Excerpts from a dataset
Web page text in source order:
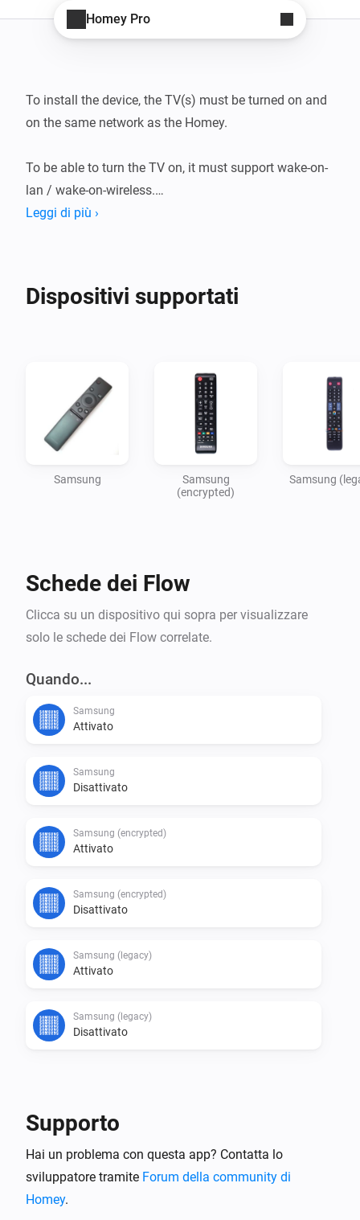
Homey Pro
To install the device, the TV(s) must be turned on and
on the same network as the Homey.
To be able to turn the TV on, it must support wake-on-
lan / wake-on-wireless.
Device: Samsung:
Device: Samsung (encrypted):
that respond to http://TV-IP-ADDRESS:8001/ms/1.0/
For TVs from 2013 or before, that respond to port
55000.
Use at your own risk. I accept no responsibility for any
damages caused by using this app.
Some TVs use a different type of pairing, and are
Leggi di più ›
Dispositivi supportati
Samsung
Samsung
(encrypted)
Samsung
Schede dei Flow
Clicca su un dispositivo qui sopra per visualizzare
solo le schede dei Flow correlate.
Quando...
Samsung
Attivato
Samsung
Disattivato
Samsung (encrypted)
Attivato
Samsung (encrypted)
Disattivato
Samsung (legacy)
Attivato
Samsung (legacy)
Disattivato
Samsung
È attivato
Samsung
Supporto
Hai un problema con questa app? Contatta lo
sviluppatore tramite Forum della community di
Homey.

What to do.
The records, exactly as written but without images, should be returned.

Task output.
Web page text in source order:
Homey Pro
To install the device, the TV(s) must be turned on and
on the same network as the Homey.
To be able to turn the TV on, it must support wake-on-
lan / wake-on-wireless.
Device: Samsung:
Device: Samsung (encrypted):
that respond to http://TV-IP-ADDRESS:8001/ms/1.0/
For TVs from 2013 or before, that respond to port
55000.
Use at your own risk. I accept no responsibility for any
damages caused by using this app.
Some TVs use a different type of pairing, and are
Leggi di più ›
Dispositivi supportati
Samsung
Samsung
(encrypted)
Samsung
Schede dei Flow
Clicca su un dispositivo qui sopra per visualizzare
solo le schede dei Flow correlate.
Quando...
Samsung
Attivato
Samsung
Disattivato
Samsung (encrypted)
Attivato
Samsung (encrypted)
Disattivato
Samsung (legacy)
Attivato
Samsung (legacy)
Disattivato
Samsung
È attivato
Samsung
Supporto
Hai un problema con questa app? Contatta lo
sviluppatore tramite Forum della community di
Homey.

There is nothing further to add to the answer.